NVME_CTRL_RECOVERED flag is set before scheduling ctrl->err_work as
delayed work. This is how how time-based recovery is implemented.
We get here when ctrl->err_work runs for the second time, and at this
point we know that it is safe to just reset the controller and cancel
inflight requests.

> > +
> > +	rem = nvme_recover_ctrl(ctrl);
> > +	if (!rem)
> > +		goto done;
> > +
> > +	if (!ctrl->cqt) {
> > +		dev_info(ctrl->device,
> > +			 "CCR failed, CQT not supported, skip time-based recovery\n");
> > +		goto done;
> > +	}
> > +
> > +	dev_info(ctrl->device,
> > +		 "CCR failed, switch to time-based recovery, timeout = %ums\n",
> > +		 jiffies_to_msecs(rem));
> > +	set_bit(NVME_CTRL_RECOVERED, &ctrl->flags);
> > +	queue_delayed_work(nvme_reset_wq, &to_tcp_ctrl(ctrl)->err_work, rem);
> > +	return -EAGAIN;
> 
> I don't think that reusing the same work to handle two completely 
> different things
> is the right approach here.
> 
> How about splitting to fence_work and err_work? That should eliminate 
> some of the
> ctrl state inspections and simplify error recovery.
> 
> > +
> > +done:
> > +	nvme_end_ctrl_recovery(ctrl);
> > +	return 0;
> > +}
> > +
> >   static void nvme_tcp_error_recovery_work(struct work_struct *work)
> >   {
> > -	struct nvme_tcp_ctrl *tcp_ctrl = container_of(work,
> > +	struct nvme_tcp_ctrl *tcp_ctrl = container_of(to_delayed_work(work),
> >   				struct nvme_tcp_ctrl, err_work);
> >   	struct nvme_ctrl *ctrl = &tcp_ctrl->ctrl;
> >   
> > +	if (nvme_ctrl_state(ctrl) == NVME_CTRL_RECOVERING) {
> > +		if (nvme_tcp_recover_ctrl(ctrl))
> > +			return;
> > +	}
> > +
> 
> Yea, I think we want to rework the current design.

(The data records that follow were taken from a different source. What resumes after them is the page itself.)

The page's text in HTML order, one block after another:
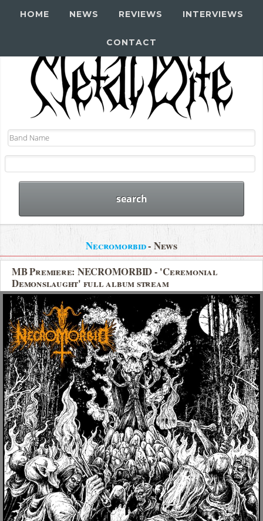
HOME NEWS REVIEWS INTERVIEWS
CONTACT
Necromorbid- News
MB Premiere: NECROMORBID - 'Ceremonial
Demonslaught' full album stream
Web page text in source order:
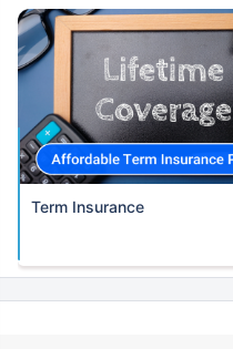
Term Insurance
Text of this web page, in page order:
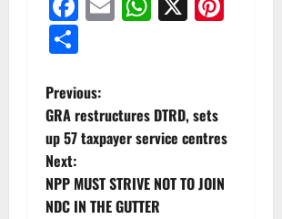
Previous:
GRA restructures DTRD, sets
up 57 taxpayer service centres
Next:
NPP MUST STRIVE NOT TO JOIN
NDC IN THE GUTTER
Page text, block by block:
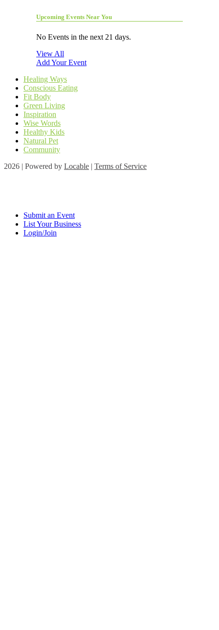
Upcoming Events Near You
No Events in the next 21 days.
View All
Add Your Event
Healing Ways
Conscious Eating
Fit Body
Green Living
Inspiration
Wise Words
Healthy Kids
Natural Pet
Community
2026 | Powered by Locable | Terms of Service
Submit an Event
List Your Business
Login/Join

Good point. Splitting ctrl->fence_work simplifies things. The if
condition above will be moved to fence_work. However, we will still need
to reschedule ctrl->fence_work from within its self to implement
time-based recovery. Is this good option?

If not, and we prefer to drop NVME_CTRL_RECOVERED flag above and not
reschedule ctrl->fence_work from within its self, then we can add
another ctr->fenced_work. How about that?